[Work request] All that is needed is an exact copy of the lines from the beginning of the data below through the line containing "s'organiser pour survivre.", minus the pictures.

Stored records:
-------

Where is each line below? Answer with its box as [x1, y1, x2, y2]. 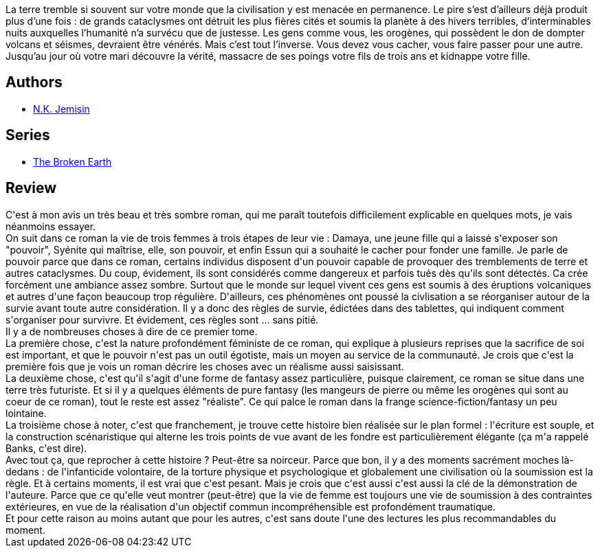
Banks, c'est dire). [5, 442, 87, 454]
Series [5, 126, 50, 144]
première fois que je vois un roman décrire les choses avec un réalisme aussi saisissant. [5, 360, 404, 372]
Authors [5, 74, 63, 91]
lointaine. [5, 407, 47, 419]
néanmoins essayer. [5, 220, 96, 232]
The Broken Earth [33, 155, 112, 168]
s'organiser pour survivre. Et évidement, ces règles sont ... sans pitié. [5, 313, 319, 326]
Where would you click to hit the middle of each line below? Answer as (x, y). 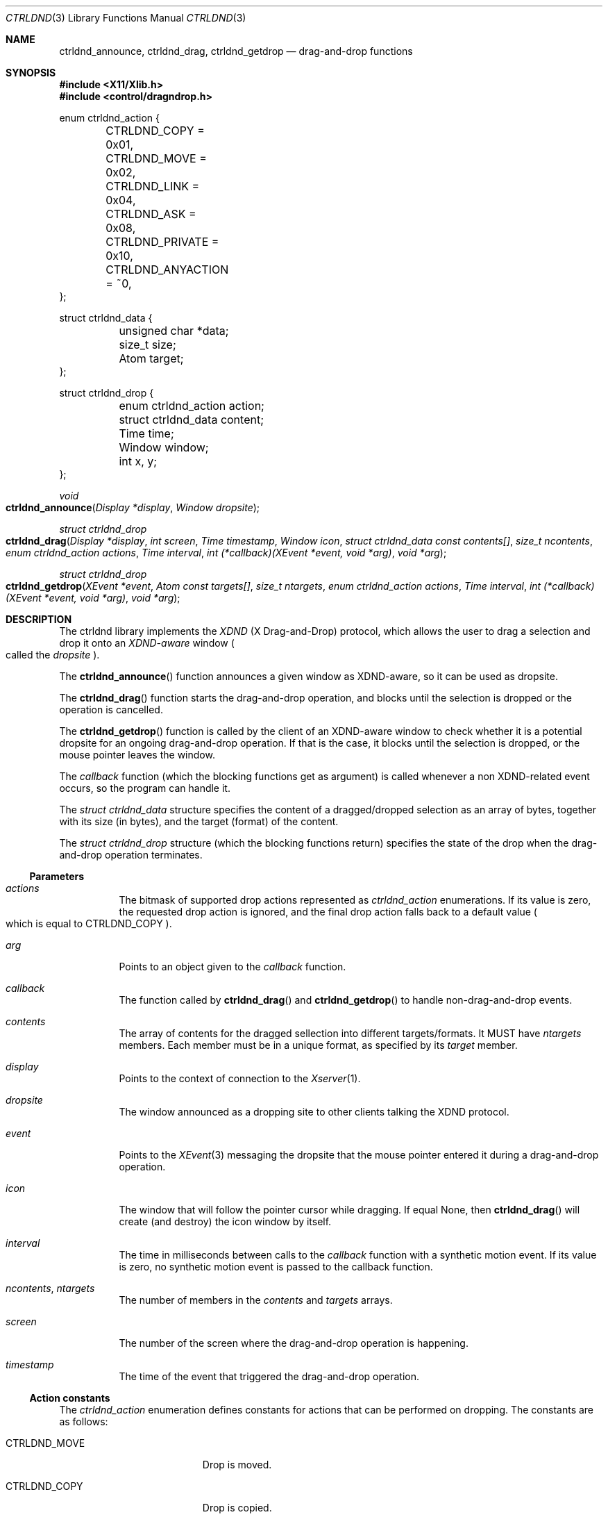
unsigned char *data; (174, 331)
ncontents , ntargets (50, 1288)
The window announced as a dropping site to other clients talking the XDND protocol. (314, 1112)
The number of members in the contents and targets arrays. (256, 1300)
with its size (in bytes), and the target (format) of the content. (199, 821)
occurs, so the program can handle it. (145, 788)
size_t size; (147, 345)
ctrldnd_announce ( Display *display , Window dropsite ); (133, 507)
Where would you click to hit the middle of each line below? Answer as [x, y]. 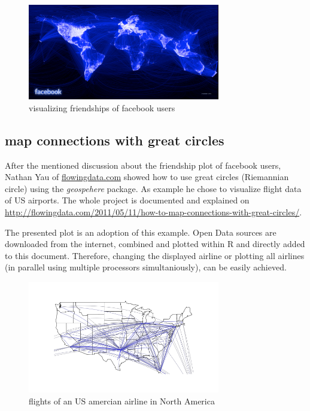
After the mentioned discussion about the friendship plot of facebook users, [143, 165]
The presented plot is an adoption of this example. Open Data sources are [141, 232]
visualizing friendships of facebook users [102, 107]
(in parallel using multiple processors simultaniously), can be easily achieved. [146, 267]
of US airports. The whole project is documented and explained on [127, 200]
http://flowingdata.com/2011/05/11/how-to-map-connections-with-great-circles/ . [154, 211]
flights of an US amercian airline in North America [122, 401]
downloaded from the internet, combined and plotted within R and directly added [155, 244]
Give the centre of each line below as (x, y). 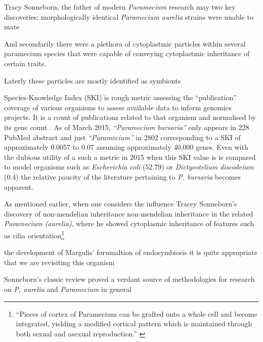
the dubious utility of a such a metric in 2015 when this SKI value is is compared (130, 157)
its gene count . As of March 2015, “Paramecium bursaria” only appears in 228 (127, 127)
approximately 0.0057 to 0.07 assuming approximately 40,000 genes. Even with (126, 147)
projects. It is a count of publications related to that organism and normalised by (130, 117)
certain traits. (25, 63)
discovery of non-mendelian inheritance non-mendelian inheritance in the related (129, 213)
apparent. (19, 186)
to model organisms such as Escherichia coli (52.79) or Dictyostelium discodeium (129, 167)
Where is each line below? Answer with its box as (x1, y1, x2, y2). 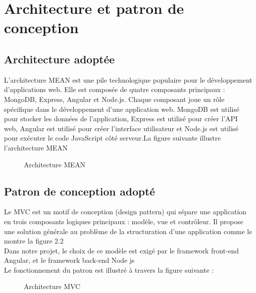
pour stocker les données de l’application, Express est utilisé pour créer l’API (4, 113, 238, 124)
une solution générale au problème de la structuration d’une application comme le (4, 226, 253, 236)
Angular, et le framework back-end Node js (4, 255, 135, 265)
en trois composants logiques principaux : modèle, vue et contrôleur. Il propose (4, 216, 244, 226)
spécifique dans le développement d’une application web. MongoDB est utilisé (4, 103, 240, 114)
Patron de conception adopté (4, 183, 155, 198)
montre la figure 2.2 (4, 236, 64, 246)
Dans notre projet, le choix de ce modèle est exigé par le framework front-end (4, 245, 239, 255)
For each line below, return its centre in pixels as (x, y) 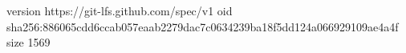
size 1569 (28, 42)
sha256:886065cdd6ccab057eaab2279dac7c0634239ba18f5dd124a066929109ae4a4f (203, 26)
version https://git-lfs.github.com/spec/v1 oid (120, 10)
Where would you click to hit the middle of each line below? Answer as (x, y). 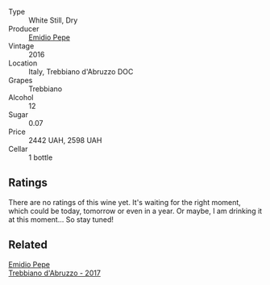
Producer (24, 29)
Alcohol (21, 97)
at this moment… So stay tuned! (61, 219)
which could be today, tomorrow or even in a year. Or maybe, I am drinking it (135, 211)
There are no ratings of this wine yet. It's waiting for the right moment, (125, 202)
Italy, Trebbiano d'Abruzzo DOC (81, 71)
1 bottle (41, 157)
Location (23, 63)
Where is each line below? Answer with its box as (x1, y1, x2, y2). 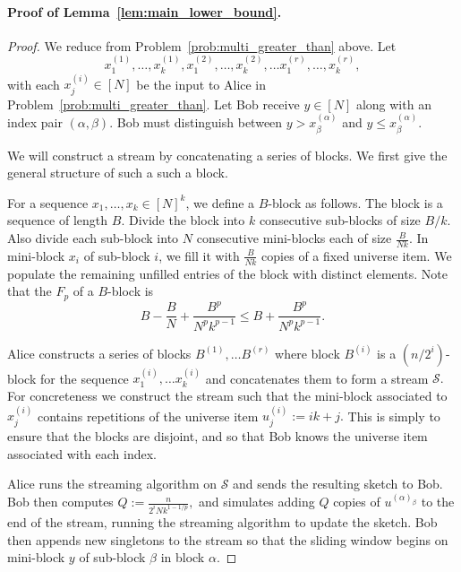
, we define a (185, 193, 255, 212)
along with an (355, 94, 431, 113)
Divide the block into (128, 211, 245, 230)
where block (275, 343, 340, 362)
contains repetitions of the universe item (37, 406, 259, 425)
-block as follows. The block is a (268, 193, 443, 212)
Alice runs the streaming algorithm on (7, 474, 217, 493)
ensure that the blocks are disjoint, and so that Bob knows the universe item (7, 426, 428, 445)
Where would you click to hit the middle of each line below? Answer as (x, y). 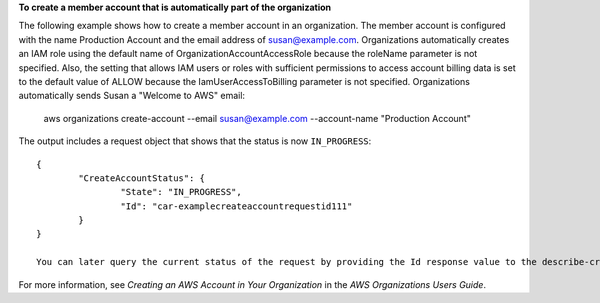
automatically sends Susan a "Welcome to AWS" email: (131, 96)
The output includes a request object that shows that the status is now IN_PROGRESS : (195, 141)
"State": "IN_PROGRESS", (181, 192)
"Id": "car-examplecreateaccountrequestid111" (236, 206)
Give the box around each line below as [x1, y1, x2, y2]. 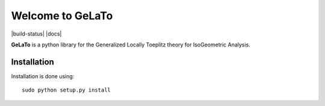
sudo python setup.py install [22, 87, 111, 93]
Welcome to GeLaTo [11, 9, 113, 22]
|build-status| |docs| [11, 30, 62, 37]
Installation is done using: [11, 72, 75, 79]
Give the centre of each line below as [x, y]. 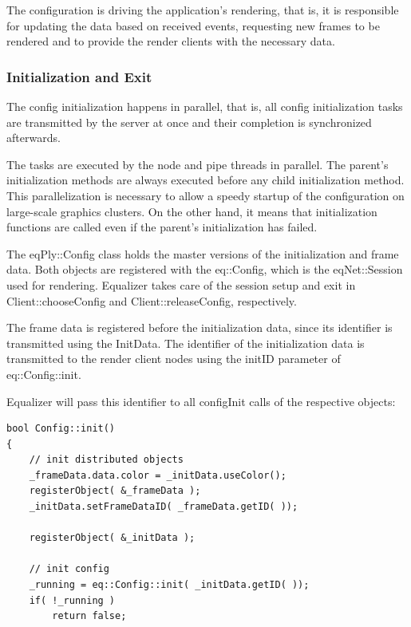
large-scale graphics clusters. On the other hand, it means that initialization [192, 211]
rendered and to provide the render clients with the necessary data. [171, 41]
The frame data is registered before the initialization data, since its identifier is [200, 327]
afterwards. [34, 138]
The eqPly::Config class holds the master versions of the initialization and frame [203, 253]
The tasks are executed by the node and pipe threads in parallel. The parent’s [198, 164]
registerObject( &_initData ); [112, 538]
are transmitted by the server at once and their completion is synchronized [189, 122]
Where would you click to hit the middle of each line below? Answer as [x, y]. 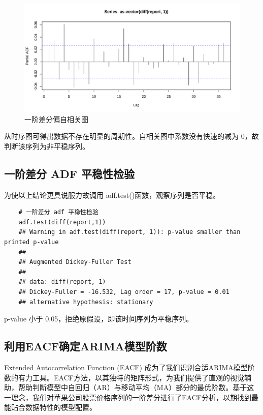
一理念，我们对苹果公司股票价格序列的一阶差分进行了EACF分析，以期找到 [128, 397]
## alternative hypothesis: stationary [86, 302]
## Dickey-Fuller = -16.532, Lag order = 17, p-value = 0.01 [124, 292]
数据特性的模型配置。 [61, 407]
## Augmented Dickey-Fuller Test [75, 262]
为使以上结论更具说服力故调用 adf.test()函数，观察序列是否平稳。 [112, 195]
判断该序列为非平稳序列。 [47, 146]
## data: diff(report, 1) [62, 282]
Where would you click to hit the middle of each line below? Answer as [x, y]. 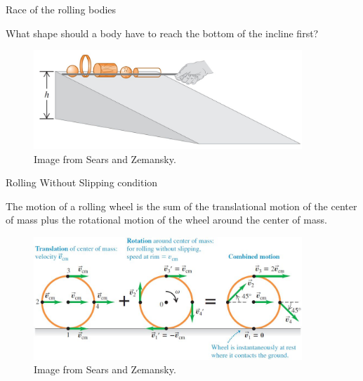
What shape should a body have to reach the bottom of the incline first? [162, 33]
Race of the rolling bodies [61, 9]
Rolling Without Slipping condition [82, 182]
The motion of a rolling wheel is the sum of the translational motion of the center [181, 206]
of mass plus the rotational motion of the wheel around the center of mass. [166, 220]
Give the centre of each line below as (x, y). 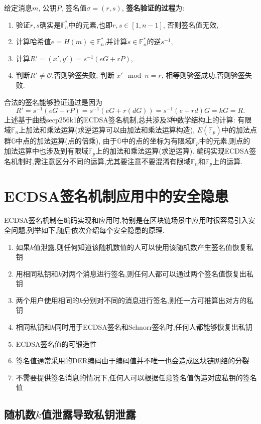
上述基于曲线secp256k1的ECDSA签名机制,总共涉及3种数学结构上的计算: (120, 120)
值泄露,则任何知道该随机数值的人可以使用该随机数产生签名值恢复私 (144, 247)
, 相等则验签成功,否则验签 (203, 75)
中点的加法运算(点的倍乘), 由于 (66, 140)
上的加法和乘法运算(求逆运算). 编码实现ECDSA (172, 151)
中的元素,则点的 (225, 140)
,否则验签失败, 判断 (83, 75)
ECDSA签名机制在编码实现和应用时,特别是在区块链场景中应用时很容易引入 (126, 220)
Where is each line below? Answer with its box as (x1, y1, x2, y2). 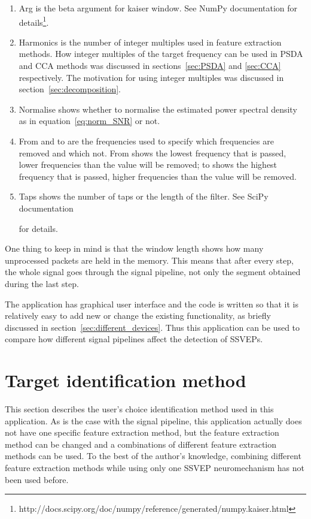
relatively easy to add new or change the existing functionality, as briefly (5, 309, 271, 322)
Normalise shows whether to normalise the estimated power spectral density (19, 102, 297, 115)
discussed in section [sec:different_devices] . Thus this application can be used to (5, 321, 300, 333)
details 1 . (19, 14, 49, 28)
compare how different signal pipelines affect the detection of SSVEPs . (5, 333, 263, 345)
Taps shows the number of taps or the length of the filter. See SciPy (19, 190, 269, 203)
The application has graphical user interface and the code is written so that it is (5, 297, 298, 310)
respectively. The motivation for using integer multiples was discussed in (19, 71, 284, 83)

-------

[Output]
Where is each line below? Answer with its box as [x1, y1, x2, y2]. 
Banks, c'est dire). [5, 442, 87, 454]
Series [5, 126, 50, 144]
première fois que je vois un roman décrire les choses avec un réalisme aussi saisissant. [5, 360, 404, 372]
Authors [5, 74, 63, 91]
lointaine. [5, 407, 47, 419]
néanmoins essayer. [5, 220, 96, 232]
The Broken Earth [33, 155, 112, 168]
s'organiser pour survivre. Et évidement, ces règles sont ... sans pitié. [5, 313, 319, 326]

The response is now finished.